UTF-8 encoded codepoints can have an odd number of bytes, so processing a file 2...

UTF-8 encoded codepoints can have an odd number of bytes, so processing a file 2 bytes at a time would be a little more complicated. Processing the file one codepoint at a time works because you can decode the UTF-8 stream into a stream of 32-bit codepoints before passing the codepoints to the lookup table. I suppose you could also transform from UTF-8 to UTF-16 before passing values to the lookup table.

Processing byte by byte isn't necessarily faster than processing codepoint by codepoint, or any other size. You'd need to measure performance empirically, and it probably depends on caches sizes and other factors. In theory, you could also process bit by bit — then you'd only need 32 2-element lookup tables — but that's unlikely to be efficient, since you'd need to do a lot of bit manipulation.

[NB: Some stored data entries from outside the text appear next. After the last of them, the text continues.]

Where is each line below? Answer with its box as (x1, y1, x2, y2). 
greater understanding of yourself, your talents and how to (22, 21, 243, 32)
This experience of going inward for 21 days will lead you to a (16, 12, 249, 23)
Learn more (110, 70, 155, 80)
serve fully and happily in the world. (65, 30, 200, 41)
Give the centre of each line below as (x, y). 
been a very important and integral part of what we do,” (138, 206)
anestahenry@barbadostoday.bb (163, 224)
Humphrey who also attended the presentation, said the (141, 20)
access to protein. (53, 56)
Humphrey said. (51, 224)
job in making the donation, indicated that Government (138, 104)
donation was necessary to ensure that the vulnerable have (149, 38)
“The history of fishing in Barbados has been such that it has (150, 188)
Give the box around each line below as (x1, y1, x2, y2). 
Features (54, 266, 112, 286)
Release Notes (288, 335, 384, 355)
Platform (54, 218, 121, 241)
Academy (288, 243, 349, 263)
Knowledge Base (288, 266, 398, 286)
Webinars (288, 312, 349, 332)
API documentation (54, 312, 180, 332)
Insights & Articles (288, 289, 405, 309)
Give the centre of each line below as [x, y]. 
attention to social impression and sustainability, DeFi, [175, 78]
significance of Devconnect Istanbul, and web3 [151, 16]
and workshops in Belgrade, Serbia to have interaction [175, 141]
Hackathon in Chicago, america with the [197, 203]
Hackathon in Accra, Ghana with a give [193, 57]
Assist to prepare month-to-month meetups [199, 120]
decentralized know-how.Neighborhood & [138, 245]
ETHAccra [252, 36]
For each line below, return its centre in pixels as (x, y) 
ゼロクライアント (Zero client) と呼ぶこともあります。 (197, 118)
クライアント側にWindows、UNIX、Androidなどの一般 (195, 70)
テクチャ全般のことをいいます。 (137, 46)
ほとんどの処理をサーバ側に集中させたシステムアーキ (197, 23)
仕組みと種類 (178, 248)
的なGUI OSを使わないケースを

Edit: Upon inspection, the method I described doesn't appear to be the method used by the featured program. It still basically uses a lookup table for detecting space characters, byte by byte, but the states are not how I described. Instead of the states representing which byte of a UTF-8 encoded codepoint is being processed, and the word count being incremented upon certain transitions — a Mealy machine — the state represent the class of the codepoint last fully processed, and the count is always increased based on the current state (often by zero) — a Moore machine.